### WHAT THE TASK REQUIRES
Leaving out the images, transcribe every record below exactly.

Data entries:
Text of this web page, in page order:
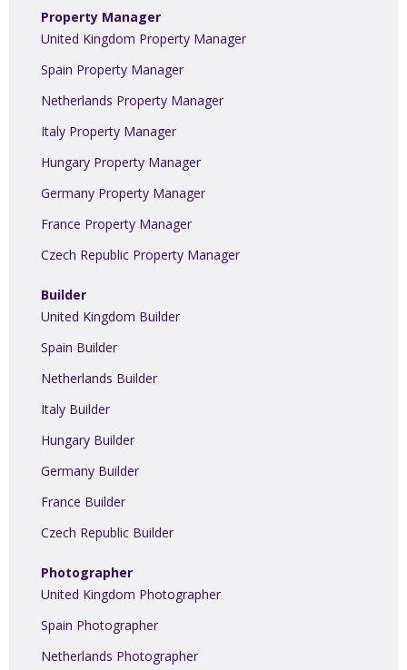
Property Manager
United Kingdom Property Manager
Spain Property Manager
Netherlands Property Manager
Italy Property Manager
Hungary Property Manager
Germany Property Manager
France Property Manager
Czech Republic Property Manager
Builder
United Kingdom Builder
Spain Builder
Netherlands Builder
Italy Builder
Hungary Builder
Germany Builder
France Builder
Czech Republic Builder
Photographer
United Kingdom Photographer
Spain Photographer
Netherlands Photographer
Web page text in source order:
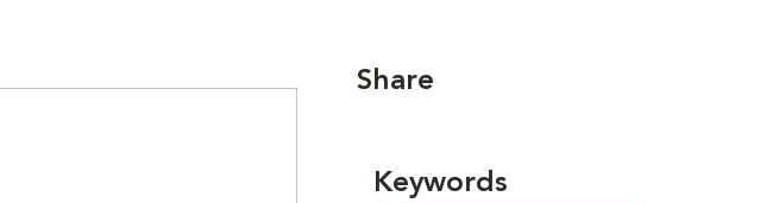
Share
Keywords
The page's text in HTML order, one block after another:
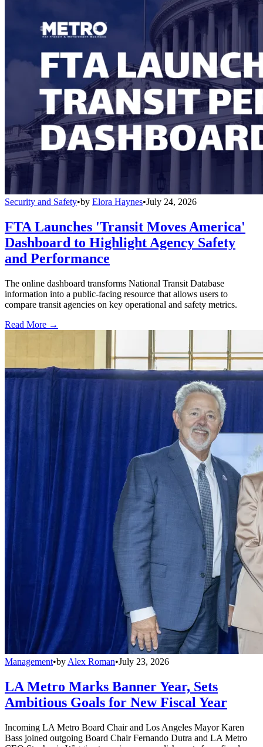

### REPLY
Text of this web page, in page order:
Property Manager
United Kingdom Property Manager
Spain Property Manager
Netherlands Property Manager
Italy Property Manager
Hungary Property Manager
Germany Property Manager
France Property Manager
Czech Republic Property Manager
Builder
United Kingdom Builder
Spain Builder
Netherlands Builder
Italy Builder
Hungary Builder
Germany Builder
France Builder
Czech Republic Builder
Photographer
United Kingdom Photographer
Spain Photographer
Netherlands Photographer
Web page text in source order:
Share
Keywords
The page's text in HTML order, one block after another:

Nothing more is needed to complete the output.